GoP-level INR framework — Adapting the GoP concept from video coding to INR-based point cloud compression simultaneously addresses parameter overhead and encoding speed, a design choice that is transferable to other INR compression scenarios (e.g., NeRF scene compression).
Child node prediction as a substitute for transposed convolution — Formulating octree upsampling as staged child node occupancy prediction is both memory-efficient and exploits already-decoded nodes as context, representing an elegant engineering design.
L2 regularization → Laplacian distribution → efficient parameter coding — A simple training technique that shapes the parameter distribution for easier compression, reflecting a deep understanding of INR parameter characteristics.

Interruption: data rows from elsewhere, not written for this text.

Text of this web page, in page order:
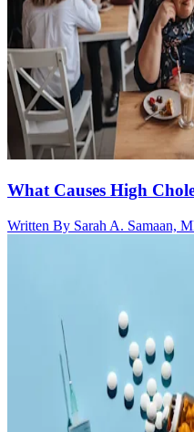
What Causes High
Written By Sarah A. Samaan,
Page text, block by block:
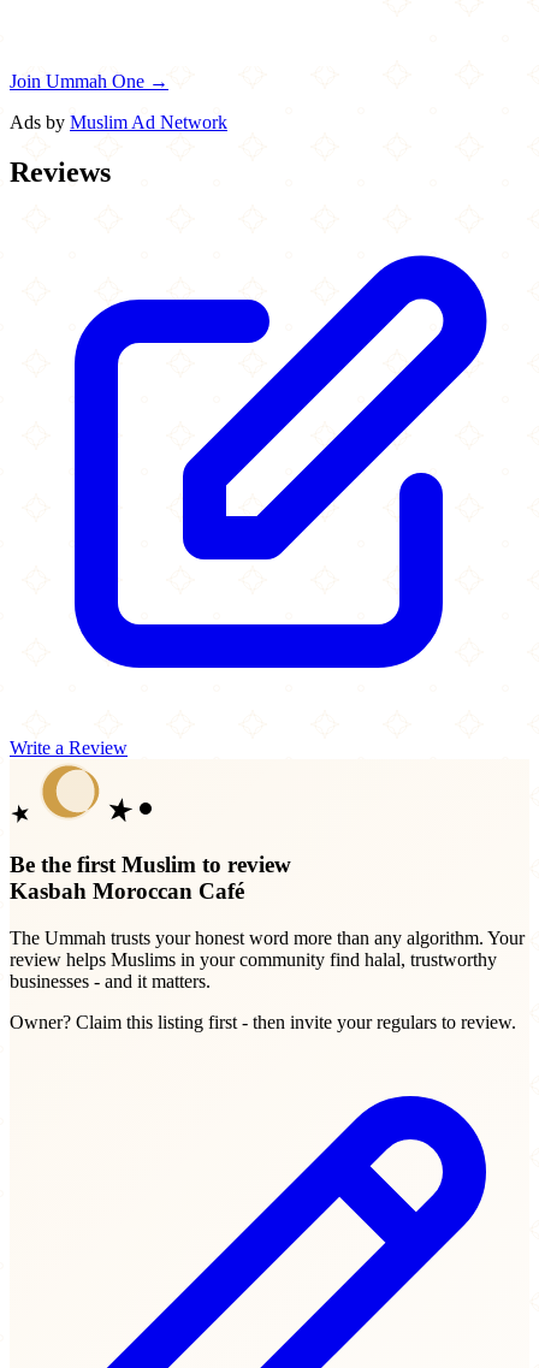
Join Ummah One →
Ads by Muslim Ad Network
Reviews
Write a Review
Be the first Muslim to review
Kasbah Moroccan Café
The Ummah trusts your honest word more than any algorithm. Your
review helps Muslims in your community find halal, trustworthy
businesses - and it matters.
Owner? Claim this listing first - then invite your regulars to review.
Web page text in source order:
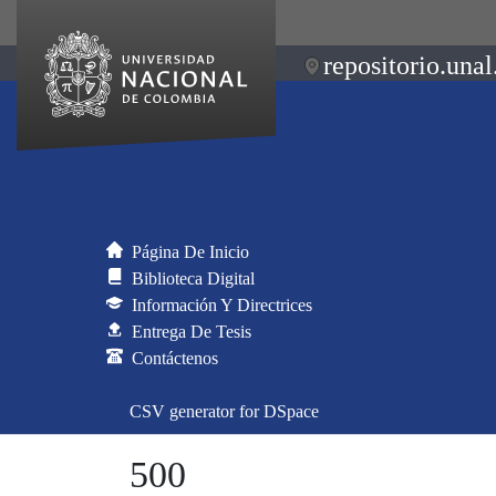
Página De Inicio
Biblioteca Digital
Información Y Directrices
Entrega De Tesis
Contáctenos
CSV generator for DSpace
500
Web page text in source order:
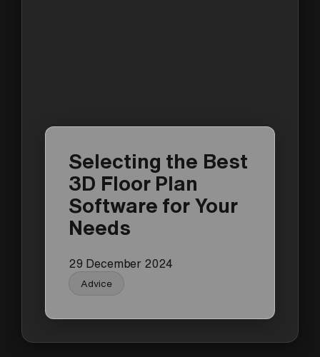
Selecting the Best
3D Floor Plan
Software for Your
Needs
29 December 2024
Advice
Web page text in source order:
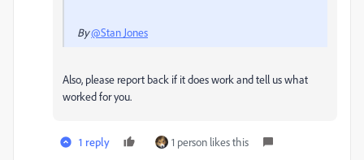
By@Stan Jones
Also, please report back if it does work and tell us what
worked for you.
1 reply 1 person likes this
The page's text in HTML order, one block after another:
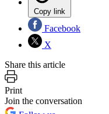
Copy link
Facebook
X
Share this article
Print
Join the conversation
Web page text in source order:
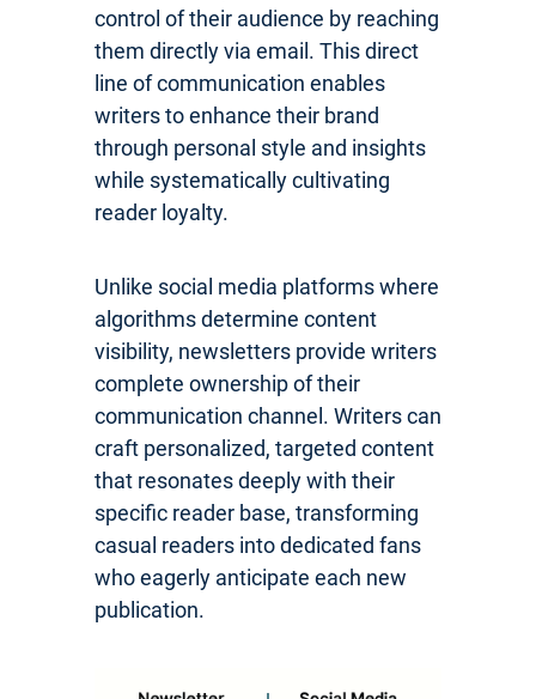
control of their audience by reaching
them directly via email. This direct
line of communication enables
writers to enhance their brand
through personal style and insights
while systematically cultivating
reader loyalty.
Unlike social media platforms where
algorithms determine content
visibility, newsletters provide writers
complete ownership of their
communication channel. Writers can
craft personalized, targeted content
that resonates deeply with their
specific reader base, transforming
casual readers into dedicated fans
who eagerly anticipate each new
publication.
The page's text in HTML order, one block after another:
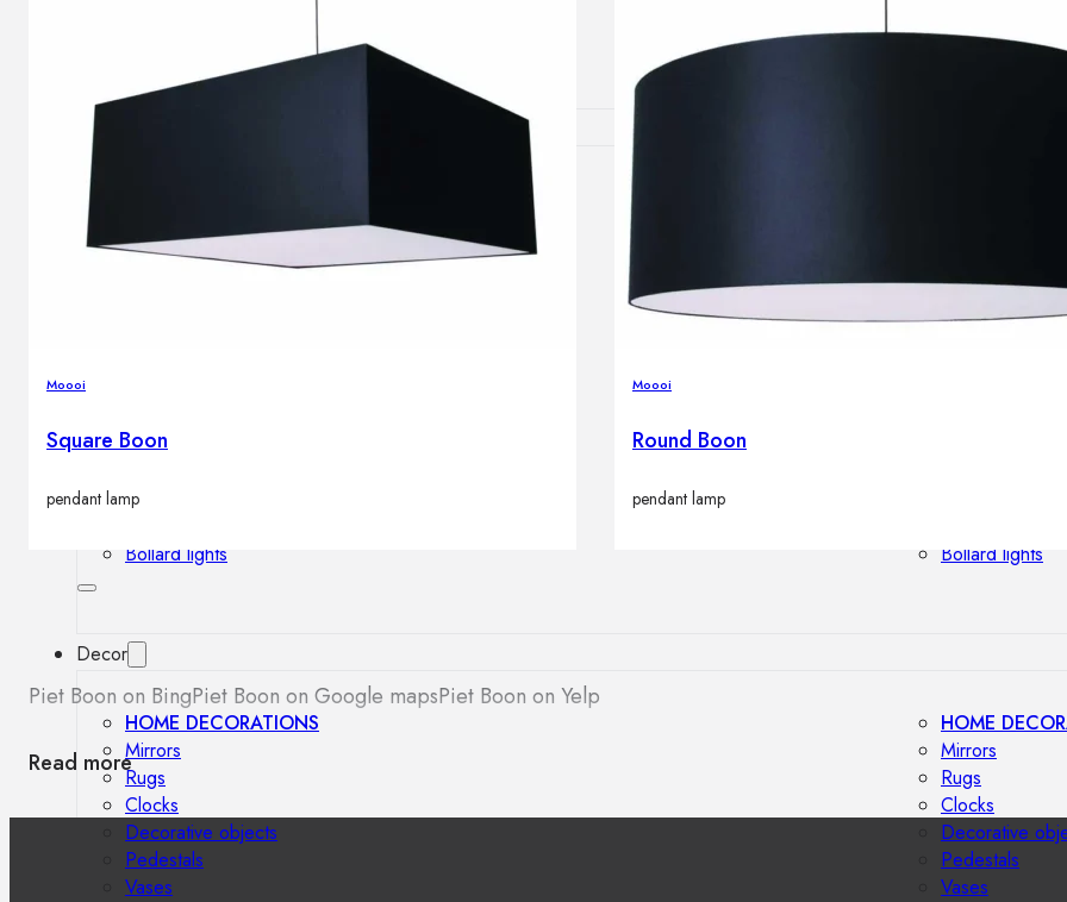
DISPLAY SALE
Outdoor
Outdoor armchairs
Outdoor pendant lamps
Outdoor wall lamps
Bollard lights
OUTDOOR
Outdoor tables
Outdoor side
Bollard lights
Decor
HOME DECORATIONS
Mirrors
Rugs
Clocks
Decorative objects
Pedestals
Vases
HOME
Mirrors
Rugs
Clocks
Decorative
Pedestals
Vases
Moooi
Square Boon
pendant lamp
Moooi
Round Boon
pendant lamp
Piet Boon on BingPiet Boon on Google mapsPiet Boon on Yelp
Read more
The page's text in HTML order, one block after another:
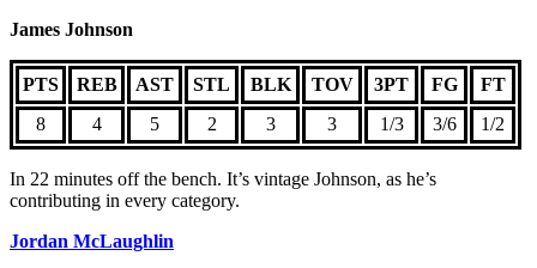
James Johnson
PTS REB AST STL BLK TOV 3PT FG
FT
8
4 5 2 3 3 1/3 3/6 1/2
In 22 minutes off the bench. It’s vintage Johnson, as he’s
contributing in every category.
Jordan McLaughlin
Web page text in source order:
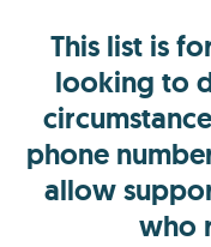
This list is
looking to
phone
allow
who

Limitations & Future Work¶

Inter-frame prediction is not exploited; frames within a GoP are compressed independently, leaving temporal redundancy unaddressed.
Encoding time remains substantial (approximately 16 s/frame for full encoding), precluding real-time applications.
Only geometry is addressed; the method has not been extended to attribute (color) compression.
No comparison with the latest Unicorn-Part I is provided, though a reasonable justification is given.
The network architecture is fixed; neural architecture search or adaptive architecture selection is not explored.

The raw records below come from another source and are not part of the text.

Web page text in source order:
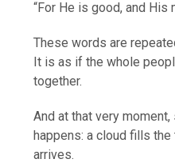
“For He is good, and His
These words are
It is as if the whole
together.
And at that very
happens: a cloud fills
arrives.
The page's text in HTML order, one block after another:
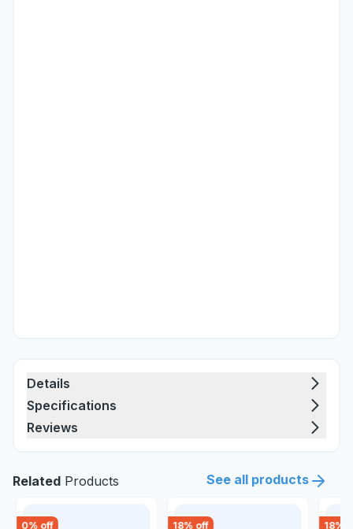
Details
Specifications
Reviews
Related Products See all products
0% off 18% off 18%
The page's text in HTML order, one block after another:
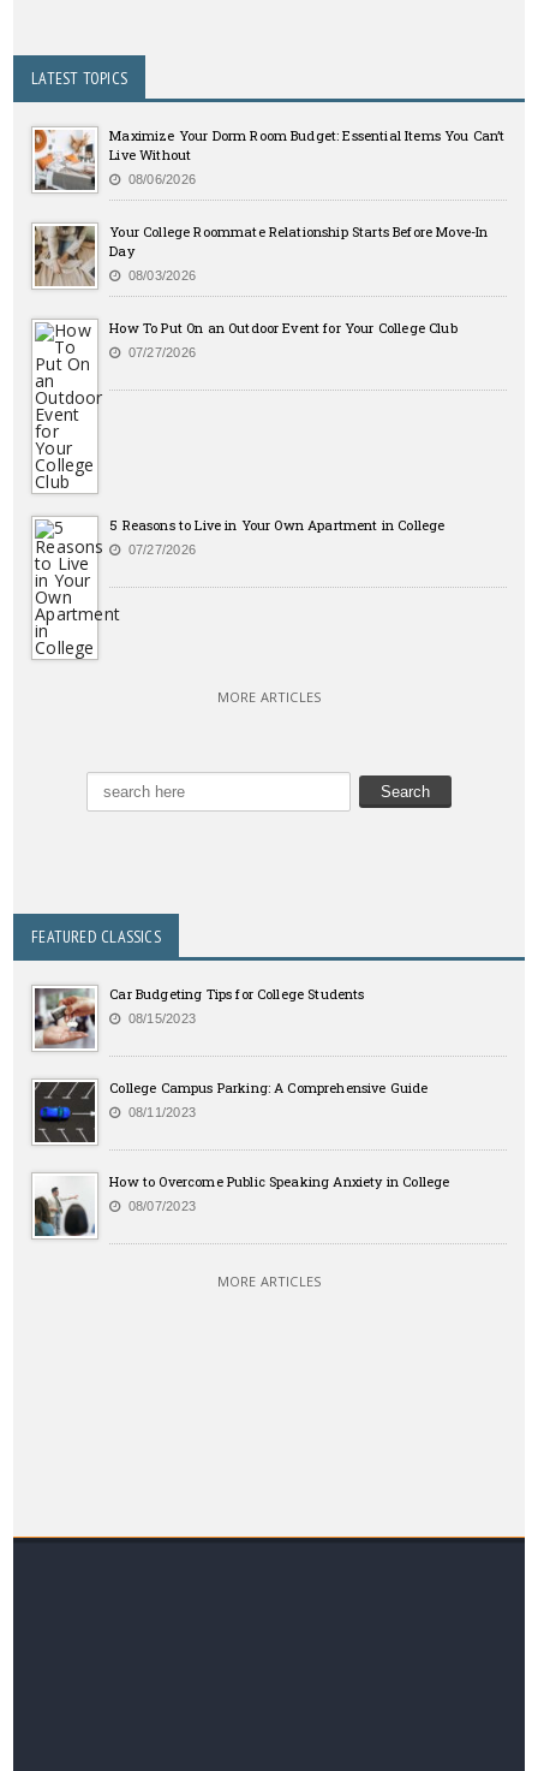
LATEST TOPICS
Maximize Your Dorm Room Budget: Essential Items You Can’t
Live Without
08/06/2026
Your College Roommate Relationship Starts Before Move-In
Day
08/03/2026
How To Put On an Outdoor Event for Your College Club
07/27/2026
5 Reasons to Live in Your Own Apartment in College
07/27/2026
MORE ARTICLES
FEATURED CLASSICS
Car Budgeting Tips for College Students
08/15/2023
College Campus Parking: A Comprehensive Guide
08/11/2023
How to Overcome Public Speaking Anxiety in College
08/07/2023
MORE ARTICLES

vs. G-PCC: The traditional method performs robustly across all datasets but offers limited compression ratio; LINR-PCGC reduces bitrate by 21–28% with sufficient encoding time.
vs. SparsePCGC: SparsePCGC performs well within its training distribution but degrades sharply under distribution shift (even underperforming G-PCC on MVUB); LINR-PCGC is inherently distribution-agnostic due to the INR paradigm.
vs. V-PCC: V-PCC yields the highest bitrate and is extremely slow to encode (194–213 s), making it unsuitable for sparse point clouds.
vs. INR compression methods (Hu & Wang 2022, etc.): Prior INR methods address only lossy compression; LINR-PCGC extends the paradigm to the lossless setting for the first time.

Rating¶

Novelty: ⭐⭐⭐⭐ First INR-based lossless point cloud compression method; the GoP framework and CNP module are novel.
Experimental Thoroughness: ⭐⭐⭐⭐ Comprehensive comparisons on three datasets, including encoding-time vs. bitrate curves and detailed ablations.
Writing Quality: ⭐⭐⭐⭐ Well-structured, though notation-heavy in places.
Value: ⭐⭐⭐⭐ Fills the gap in lossless INR-based point cloud compression; distribution-agnostic property has practical deployment value.